START Listed entries

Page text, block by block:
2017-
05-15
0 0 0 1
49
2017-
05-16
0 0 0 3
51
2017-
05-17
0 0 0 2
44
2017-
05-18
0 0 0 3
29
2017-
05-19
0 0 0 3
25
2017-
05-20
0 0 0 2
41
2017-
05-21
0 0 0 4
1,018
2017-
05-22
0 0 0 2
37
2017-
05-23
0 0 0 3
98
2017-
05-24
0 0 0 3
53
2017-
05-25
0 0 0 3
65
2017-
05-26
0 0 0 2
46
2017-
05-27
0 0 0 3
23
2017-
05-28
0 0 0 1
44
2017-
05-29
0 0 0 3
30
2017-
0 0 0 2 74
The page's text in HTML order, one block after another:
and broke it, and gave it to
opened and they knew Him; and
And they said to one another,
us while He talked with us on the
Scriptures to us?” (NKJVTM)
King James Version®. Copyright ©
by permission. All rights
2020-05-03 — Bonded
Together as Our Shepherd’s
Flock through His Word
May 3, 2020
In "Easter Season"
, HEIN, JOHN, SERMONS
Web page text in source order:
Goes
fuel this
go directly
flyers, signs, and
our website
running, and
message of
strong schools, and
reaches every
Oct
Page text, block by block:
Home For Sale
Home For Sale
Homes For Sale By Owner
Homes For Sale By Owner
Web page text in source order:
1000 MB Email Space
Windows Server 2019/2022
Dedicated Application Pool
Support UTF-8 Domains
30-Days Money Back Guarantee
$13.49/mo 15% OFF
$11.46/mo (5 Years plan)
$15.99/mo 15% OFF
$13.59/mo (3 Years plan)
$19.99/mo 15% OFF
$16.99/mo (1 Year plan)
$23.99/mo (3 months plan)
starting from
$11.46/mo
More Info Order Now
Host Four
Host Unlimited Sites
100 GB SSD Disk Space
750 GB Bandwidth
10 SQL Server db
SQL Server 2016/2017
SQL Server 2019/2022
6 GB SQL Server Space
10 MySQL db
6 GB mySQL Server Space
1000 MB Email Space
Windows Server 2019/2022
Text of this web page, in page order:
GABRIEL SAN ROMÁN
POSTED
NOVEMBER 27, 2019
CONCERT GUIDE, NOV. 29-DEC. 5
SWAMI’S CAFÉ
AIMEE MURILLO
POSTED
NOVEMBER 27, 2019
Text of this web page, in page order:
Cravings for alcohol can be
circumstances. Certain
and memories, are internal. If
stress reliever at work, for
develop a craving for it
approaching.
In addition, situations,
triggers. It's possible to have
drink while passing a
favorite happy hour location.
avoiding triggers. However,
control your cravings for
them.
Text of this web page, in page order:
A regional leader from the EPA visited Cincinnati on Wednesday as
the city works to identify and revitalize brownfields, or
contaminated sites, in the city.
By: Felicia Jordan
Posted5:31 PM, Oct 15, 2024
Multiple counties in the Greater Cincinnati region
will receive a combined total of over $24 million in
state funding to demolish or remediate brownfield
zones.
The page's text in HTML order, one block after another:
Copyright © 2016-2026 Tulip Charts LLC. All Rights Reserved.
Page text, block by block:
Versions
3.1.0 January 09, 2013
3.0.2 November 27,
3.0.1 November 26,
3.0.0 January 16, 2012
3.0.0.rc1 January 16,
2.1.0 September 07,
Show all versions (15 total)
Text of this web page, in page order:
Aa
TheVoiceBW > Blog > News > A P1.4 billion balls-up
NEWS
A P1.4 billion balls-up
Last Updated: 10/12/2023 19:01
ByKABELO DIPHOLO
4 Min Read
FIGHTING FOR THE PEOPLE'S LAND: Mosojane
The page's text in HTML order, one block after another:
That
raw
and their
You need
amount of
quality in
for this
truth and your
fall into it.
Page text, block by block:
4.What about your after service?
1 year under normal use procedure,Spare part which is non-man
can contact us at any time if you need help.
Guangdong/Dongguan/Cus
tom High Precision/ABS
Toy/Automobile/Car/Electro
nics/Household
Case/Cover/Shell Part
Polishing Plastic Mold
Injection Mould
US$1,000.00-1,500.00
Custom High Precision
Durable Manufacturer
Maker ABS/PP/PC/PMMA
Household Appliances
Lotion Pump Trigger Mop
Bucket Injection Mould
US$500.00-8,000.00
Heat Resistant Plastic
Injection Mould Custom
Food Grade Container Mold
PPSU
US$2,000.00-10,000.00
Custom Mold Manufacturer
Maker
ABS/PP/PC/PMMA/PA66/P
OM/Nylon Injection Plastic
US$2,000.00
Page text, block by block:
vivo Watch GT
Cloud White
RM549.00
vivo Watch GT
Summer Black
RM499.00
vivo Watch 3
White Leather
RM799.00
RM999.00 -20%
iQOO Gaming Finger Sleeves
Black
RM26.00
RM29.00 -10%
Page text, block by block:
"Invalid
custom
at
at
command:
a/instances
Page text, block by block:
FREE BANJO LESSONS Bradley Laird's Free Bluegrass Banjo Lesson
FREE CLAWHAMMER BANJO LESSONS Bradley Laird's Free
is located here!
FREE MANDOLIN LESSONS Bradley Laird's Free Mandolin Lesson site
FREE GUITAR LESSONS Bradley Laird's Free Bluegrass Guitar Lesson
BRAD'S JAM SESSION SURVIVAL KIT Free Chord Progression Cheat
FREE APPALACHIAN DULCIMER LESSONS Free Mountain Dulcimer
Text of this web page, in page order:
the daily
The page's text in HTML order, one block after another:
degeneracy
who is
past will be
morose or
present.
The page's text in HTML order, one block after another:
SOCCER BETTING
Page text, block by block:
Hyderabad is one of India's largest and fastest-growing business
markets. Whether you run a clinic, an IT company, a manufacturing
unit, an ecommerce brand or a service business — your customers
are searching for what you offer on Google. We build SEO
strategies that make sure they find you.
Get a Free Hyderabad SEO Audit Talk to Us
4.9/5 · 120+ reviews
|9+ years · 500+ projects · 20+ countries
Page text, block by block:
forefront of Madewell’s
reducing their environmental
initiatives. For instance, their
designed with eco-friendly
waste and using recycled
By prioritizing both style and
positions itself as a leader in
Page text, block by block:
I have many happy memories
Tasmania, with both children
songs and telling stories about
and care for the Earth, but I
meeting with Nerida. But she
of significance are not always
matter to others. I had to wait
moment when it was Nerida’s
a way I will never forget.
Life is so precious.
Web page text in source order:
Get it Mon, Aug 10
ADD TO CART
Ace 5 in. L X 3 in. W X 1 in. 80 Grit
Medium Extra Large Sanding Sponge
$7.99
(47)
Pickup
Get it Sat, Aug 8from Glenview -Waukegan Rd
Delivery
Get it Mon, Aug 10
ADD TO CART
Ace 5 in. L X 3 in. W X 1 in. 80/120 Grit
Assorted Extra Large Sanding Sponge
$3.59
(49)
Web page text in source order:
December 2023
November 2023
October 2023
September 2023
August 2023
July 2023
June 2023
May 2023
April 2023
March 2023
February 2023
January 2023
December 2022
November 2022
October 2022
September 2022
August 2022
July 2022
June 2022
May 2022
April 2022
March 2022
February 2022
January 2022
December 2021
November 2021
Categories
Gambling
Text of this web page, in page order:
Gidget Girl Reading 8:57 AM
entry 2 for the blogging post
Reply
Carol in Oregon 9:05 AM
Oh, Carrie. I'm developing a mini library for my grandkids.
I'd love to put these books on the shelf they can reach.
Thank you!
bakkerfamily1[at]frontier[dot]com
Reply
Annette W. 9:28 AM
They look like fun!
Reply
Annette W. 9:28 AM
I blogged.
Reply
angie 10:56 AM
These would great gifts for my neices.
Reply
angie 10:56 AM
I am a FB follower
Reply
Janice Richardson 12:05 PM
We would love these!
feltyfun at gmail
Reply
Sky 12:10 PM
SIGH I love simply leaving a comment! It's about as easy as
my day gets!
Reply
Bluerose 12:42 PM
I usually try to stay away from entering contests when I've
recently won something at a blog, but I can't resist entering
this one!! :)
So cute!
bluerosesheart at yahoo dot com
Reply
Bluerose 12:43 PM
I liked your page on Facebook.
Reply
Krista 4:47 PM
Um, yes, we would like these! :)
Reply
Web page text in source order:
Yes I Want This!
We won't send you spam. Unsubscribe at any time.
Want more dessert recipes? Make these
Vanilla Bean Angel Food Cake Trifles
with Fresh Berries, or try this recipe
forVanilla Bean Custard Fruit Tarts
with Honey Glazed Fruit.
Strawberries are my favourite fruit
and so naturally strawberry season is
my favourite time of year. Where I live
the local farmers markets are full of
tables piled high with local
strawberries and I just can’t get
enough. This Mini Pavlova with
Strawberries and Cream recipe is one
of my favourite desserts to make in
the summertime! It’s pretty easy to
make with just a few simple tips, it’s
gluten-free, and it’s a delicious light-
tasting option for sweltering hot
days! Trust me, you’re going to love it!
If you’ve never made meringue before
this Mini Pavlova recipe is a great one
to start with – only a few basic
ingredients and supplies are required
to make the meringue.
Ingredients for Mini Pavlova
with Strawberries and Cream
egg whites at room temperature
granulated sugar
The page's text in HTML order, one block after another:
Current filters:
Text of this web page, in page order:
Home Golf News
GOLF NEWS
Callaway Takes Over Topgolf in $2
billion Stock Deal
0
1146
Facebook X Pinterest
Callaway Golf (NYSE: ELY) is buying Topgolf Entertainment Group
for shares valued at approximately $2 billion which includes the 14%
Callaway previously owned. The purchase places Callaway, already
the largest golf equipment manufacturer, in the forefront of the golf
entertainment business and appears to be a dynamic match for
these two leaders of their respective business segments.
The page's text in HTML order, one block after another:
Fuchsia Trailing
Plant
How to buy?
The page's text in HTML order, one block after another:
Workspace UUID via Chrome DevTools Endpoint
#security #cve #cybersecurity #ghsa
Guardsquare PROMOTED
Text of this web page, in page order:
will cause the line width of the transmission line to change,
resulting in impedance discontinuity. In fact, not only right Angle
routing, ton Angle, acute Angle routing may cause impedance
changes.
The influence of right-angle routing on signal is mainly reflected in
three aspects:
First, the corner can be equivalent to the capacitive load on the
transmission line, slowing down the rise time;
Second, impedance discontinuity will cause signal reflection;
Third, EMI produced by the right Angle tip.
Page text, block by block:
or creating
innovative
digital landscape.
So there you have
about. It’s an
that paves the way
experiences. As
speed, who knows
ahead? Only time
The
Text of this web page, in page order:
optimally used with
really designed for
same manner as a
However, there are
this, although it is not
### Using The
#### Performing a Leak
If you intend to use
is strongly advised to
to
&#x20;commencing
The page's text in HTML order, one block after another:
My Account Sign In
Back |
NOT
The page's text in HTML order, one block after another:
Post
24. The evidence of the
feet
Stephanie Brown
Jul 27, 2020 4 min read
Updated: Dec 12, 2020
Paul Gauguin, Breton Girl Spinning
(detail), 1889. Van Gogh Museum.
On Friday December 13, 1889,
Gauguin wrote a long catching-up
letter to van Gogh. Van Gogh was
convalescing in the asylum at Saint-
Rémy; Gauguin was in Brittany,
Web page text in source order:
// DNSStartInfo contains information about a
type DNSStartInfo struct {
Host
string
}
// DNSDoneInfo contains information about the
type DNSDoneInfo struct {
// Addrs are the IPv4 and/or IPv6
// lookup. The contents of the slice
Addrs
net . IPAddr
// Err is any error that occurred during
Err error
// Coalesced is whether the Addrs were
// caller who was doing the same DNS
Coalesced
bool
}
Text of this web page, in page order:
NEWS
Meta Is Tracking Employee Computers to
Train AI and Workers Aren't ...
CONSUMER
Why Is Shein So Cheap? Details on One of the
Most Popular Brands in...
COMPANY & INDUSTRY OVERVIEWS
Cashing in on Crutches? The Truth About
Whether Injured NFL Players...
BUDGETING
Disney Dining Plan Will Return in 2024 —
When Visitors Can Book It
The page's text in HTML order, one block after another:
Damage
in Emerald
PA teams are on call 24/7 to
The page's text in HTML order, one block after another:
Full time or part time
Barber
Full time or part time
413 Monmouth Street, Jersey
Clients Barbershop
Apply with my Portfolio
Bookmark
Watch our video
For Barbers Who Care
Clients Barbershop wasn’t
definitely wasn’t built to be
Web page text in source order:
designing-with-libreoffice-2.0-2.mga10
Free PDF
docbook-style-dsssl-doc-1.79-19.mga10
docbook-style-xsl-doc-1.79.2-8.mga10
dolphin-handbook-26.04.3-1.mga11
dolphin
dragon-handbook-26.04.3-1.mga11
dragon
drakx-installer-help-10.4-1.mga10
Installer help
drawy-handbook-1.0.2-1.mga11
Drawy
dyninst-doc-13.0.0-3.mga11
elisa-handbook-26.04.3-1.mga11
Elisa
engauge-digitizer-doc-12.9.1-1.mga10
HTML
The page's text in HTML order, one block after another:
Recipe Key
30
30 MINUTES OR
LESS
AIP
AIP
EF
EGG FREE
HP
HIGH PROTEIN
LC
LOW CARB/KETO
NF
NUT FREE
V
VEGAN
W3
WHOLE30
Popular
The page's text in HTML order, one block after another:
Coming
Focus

END Listed entries

- Action item
Reply with a number alone, the number of lines of the records that hold the word "information".

- Exercise result
2